Figure 3. Snail and Slug expression in MCF-7 cells decreases the expression of differentiation markers, and increases the expression of TGF-beta pathway genes.

Heat maps depicting (A) differentiated cell markers (C) TGF-b pathway probes following Snail and Slug expression. (B, D and E) RT-PCR of cDNA with real-time quantitation following normalization to 18 s, MCF-7 Day 0 and control adenovirus. The data represents the average of three independent biological replicates.

Figure 4. TGFBR2 shows distinct histone acetylation patterns in MCF7 and MDA231, and this changes upon addition of Snail and Slug.

Primers for ChIP were designed across the TGFBR2 promoter region (A). Chromatin IP across the TGFBR2 promoter in MDA-MB-231 (C) demonstrated an increased amount of histone H3K9 acetylation compared to MCF-7 cells (B). Increased acetylation is also seen when Snail or Slug are expressed in MCF-7 cells (E and F), relative to the control-adenovirus infected cells (D). The data is representative of three independent biological replicates.

Figure 5. Treatment with a TGF-beta inhibitor reduces the migratory response to Snail and Slug.

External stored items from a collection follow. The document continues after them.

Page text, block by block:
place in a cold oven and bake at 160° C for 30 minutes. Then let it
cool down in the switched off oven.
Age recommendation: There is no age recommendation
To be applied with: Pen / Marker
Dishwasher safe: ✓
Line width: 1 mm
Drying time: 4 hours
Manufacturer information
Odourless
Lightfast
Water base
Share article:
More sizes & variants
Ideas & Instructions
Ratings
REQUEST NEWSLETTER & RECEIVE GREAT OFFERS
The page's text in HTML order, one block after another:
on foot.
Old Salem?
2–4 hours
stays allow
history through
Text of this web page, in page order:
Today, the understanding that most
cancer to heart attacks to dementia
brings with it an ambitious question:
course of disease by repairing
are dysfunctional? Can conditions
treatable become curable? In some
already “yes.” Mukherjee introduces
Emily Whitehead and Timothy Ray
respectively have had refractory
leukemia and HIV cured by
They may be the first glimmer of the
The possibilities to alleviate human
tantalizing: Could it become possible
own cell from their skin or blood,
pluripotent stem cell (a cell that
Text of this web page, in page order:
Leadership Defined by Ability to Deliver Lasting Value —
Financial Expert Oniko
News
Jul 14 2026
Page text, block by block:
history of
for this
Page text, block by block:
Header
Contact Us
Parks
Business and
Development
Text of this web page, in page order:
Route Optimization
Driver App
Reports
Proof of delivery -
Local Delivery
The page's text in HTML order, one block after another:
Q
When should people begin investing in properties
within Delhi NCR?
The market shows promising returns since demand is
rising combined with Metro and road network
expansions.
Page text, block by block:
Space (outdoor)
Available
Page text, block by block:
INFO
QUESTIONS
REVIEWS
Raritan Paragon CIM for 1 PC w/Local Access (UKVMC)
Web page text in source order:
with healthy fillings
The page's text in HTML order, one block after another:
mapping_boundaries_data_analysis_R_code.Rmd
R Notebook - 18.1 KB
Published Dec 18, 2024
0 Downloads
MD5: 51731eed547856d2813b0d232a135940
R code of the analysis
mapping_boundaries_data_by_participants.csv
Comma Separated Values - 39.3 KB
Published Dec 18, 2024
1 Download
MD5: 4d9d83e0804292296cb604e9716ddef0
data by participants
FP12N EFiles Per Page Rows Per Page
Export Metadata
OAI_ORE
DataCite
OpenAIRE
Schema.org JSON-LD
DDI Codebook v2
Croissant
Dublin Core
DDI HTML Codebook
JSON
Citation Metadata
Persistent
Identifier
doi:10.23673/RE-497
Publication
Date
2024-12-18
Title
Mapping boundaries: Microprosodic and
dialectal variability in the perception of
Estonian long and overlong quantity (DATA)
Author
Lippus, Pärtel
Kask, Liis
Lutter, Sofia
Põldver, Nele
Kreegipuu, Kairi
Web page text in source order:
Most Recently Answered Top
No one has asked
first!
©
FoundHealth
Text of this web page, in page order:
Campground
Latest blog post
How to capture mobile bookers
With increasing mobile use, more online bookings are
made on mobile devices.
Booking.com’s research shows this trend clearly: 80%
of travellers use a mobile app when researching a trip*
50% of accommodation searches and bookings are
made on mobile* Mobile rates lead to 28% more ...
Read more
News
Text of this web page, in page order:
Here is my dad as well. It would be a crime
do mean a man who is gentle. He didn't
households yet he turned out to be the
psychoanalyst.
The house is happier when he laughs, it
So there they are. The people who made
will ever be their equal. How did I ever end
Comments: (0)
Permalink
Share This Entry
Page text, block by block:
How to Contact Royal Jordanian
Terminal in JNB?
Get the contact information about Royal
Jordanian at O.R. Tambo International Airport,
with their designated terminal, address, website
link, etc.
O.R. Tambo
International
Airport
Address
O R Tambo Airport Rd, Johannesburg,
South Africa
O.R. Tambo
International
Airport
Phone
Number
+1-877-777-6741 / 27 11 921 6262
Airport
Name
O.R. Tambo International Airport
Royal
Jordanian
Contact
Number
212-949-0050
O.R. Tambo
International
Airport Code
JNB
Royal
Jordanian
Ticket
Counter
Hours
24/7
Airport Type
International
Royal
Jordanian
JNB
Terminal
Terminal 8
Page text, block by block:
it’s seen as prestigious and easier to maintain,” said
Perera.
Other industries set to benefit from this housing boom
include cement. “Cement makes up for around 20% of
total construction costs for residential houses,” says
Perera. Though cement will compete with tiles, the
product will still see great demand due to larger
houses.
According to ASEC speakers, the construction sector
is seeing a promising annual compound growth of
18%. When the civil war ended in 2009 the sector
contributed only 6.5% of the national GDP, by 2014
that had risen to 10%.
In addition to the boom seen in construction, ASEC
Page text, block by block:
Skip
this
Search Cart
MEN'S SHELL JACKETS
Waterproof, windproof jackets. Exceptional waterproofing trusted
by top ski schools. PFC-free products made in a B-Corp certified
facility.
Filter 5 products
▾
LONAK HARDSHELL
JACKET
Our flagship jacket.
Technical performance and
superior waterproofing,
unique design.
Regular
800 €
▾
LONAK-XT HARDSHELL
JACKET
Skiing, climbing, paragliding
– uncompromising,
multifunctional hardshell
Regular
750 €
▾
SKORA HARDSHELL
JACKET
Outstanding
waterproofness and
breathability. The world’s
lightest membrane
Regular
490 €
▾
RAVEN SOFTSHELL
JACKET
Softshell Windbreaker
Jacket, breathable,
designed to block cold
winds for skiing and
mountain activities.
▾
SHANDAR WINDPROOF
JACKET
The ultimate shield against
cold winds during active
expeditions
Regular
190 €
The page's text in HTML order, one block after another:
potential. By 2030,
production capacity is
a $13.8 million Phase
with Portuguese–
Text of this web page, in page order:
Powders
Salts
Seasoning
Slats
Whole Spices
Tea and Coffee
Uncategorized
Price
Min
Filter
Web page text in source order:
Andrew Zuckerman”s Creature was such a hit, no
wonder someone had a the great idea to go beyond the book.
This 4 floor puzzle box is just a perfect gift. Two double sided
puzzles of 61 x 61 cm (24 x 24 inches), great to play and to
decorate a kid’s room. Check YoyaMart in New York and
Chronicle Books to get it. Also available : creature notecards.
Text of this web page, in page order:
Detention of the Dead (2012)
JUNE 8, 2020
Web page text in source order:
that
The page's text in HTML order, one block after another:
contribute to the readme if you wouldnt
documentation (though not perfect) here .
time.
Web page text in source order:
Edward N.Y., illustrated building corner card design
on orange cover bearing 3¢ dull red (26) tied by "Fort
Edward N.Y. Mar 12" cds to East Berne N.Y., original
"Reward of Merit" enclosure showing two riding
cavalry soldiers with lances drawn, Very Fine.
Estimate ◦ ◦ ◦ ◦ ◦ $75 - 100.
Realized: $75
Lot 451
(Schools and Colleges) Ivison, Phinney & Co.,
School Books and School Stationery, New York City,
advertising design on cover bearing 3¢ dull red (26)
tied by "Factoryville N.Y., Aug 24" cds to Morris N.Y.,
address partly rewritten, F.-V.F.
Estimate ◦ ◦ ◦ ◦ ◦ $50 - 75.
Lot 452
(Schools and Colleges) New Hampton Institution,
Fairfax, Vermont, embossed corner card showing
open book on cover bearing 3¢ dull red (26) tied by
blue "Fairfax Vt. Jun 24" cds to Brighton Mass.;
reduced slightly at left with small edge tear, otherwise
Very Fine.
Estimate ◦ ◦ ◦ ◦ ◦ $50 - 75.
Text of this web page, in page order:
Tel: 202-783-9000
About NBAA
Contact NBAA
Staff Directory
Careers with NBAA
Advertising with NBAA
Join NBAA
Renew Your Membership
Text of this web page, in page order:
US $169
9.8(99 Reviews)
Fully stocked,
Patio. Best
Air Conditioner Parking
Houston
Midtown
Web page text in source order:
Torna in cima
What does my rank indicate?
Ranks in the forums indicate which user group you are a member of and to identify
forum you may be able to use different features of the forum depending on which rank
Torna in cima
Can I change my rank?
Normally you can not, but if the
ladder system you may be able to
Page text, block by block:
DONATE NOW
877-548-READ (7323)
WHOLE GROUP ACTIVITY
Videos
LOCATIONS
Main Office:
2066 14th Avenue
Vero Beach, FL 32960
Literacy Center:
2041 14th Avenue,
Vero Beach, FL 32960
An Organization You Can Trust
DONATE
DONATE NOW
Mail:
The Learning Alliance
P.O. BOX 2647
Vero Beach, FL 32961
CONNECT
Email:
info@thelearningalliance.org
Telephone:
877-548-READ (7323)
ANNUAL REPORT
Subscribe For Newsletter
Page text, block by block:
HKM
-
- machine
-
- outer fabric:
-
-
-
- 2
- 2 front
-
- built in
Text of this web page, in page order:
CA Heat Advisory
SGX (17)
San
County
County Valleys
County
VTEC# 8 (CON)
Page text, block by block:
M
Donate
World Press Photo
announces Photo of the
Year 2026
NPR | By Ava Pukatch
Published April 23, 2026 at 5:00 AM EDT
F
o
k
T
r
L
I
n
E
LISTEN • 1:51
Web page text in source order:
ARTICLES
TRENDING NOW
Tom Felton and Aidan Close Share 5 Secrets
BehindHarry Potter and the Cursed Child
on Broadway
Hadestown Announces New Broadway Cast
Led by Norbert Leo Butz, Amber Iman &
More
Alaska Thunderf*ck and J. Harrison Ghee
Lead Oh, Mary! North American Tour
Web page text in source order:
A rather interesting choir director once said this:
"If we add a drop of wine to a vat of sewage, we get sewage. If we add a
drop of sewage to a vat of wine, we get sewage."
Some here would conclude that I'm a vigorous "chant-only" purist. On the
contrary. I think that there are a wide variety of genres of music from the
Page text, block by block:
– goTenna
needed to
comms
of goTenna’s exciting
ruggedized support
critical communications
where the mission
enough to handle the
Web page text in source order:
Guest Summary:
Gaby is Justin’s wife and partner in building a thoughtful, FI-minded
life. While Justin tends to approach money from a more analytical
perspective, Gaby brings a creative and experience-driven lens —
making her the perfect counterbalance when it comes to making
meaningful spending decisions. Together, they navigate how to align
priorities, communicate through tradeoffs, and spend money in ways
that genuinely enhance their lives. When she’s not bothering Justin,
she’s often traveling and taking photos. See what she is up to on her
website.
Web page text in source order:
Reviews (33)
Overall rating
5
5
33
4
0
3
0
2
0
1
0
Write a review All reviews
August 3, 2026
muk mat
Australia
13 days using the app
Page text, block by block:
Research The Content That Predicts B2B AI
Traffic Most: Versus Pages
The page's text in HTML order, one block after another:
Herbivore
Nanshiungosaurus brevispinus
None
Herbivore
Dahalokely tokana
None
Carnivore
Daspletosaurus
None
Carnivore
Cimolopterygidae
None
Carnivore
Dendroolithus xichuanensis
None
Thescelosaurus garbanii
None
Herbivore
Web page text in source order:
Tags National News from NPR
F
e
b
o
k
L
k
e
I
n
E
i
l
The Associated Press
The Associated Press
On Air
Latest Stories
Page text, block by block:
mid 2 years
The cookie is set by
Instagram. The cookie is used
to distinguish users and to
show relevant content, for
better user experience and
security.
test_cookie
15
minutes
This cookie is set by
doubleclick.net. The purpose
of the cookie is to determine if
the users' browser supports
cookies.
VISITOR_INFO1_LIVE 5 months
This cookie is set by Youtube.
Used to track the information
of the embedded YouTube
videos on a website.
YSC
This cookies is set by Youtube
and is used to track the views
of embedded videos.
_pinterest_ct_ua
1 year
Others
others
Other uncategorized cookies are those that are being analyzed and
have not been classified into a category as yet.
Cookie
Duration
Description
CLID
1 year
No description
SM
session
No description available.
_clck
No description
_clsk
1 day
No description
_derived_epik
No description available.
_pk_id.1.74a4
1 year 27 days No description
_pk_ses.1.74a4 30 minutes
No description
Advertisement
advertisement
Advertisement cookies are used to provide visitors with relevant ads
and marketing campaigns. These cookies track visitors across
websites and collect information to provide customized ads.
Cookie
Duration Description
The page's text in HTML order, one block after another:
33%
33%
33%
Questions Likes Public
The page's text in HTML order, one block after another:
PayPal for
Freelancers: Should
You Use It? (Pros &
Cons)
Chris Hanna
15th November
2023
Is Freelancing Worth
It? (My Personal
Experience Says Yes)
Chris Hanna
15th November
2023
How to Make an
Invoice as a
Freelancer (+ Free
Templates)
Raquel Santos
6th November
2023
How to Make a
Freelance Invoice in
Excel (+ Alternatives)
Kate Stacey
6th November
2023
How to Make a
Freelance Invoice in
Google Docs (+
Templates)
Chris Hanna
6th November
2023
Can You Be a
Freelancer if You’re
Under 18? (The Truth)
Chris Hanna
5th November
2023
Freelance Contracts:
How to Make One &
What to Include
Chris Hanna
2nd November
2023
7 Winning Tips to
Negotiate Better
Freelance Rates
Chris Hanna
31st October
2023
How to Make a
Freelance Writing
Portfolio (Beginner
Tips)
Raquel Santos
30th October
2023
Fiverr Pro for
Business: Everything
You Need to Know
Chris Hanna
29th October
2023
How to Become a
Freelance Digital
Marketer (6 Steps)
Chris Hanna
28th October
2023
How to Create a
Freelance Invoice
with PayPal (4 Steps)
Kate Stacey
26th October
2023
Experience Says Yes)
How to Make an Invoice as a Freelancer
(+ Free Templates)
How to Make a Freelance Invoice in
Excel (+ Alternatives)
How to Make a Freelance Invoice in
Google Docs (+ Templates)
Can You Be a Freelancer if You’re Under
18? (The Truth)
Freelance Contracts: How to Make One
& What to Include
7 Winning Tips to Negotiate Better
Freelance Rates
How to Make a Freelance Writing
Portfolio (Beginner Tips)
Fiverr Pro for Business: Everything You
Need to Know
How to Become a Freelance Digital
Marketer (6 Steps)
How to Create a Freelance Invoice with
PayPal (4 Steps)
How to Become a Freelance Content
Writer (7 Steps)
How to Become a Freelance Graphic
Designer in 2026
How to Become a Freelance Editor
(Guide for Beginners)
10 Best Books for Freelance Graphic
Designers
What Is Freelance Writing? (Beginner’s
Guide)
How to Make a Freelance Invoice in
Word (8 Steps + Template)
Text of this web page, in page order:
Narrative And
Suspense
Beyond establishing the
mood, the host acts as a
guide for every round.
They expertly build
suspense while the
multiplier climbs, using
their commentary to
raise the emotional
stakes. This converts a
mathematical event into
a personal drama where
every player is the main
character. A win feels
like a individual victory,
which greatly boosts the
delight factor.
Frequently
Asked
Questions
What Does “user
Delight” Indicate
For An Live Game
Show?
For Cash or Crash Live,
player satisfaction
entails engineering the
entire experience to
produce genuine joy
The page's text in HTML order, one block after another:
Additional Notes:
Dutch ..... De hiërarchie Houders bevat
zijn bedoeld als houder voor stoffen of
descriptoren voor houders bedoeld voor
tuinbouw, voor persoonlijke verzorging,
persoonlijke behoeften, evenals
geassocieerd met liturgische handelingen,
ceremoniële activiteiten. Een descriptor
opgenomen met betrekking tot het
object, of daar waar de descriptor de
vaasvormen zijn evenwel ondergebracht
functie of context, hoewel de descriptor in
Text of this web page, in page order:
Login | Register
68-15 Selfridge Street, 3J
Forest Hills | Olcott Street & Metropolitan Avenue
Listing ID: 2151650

(A) Cell migration assay using MDA-MB-231, uninfected MCF-7 cells, and MCF-7 cells infected with control, Snail or Slug adenoviruses (white bars), treated with DMSO (light grey bars) or with 10 µM final of the TGF-beta inhibitors LY364947 (dark grey bars) or SB431542 (black bars) for 2 days. The X-axis represents the total number of cells in 10 fields. The data represents the average of three independent biological replicates (* T-test p-value ≤0.05, **T-test p-value ≤0.01). (B) Addition of TGF-beta inhibitor does not affect repression of cell junction molecules CDH1, DSP and CLDN4. MCF-7 cells were untreated or treated with control or Snail adenovirus, and with DMSO vehicle or SB431542 for 2 days. RNA was isolated and RT-PCR of cDNA with real-time quantitation was performed following normalization to GAPDH, and MCF-7 Day 0. The data represents the average of three independent biological replicates.

Figure 6. A role for Snail and Slug in upregulating TGF-beta during EMT.

In normal breast cells, the TGF-beta pathway is active in keeping Estrogen receptor-alpha cells from proliferating. A) In cancer cells with a luminal phenotype (e.g. MCF-7), the TGF-beta pathway is downregulated, ER-alpha and MTA3 are expressed, and Snail expression is inhibited. This results in a differentiated and epithelial phenotype with well-preserved cell junctions, and the cells are adherent and non-migratory. B) During EMT, expression of Snail (and/or Slug) causes downregulation of ER-alpha and upregulation of the TGF-beta pathway. However, TGF-beta now serves a pro-metastatic role, and early progenitor markers are induced, resulting in a more ‘claudin-low’ morphology that is more mesenchymal and highly migratory.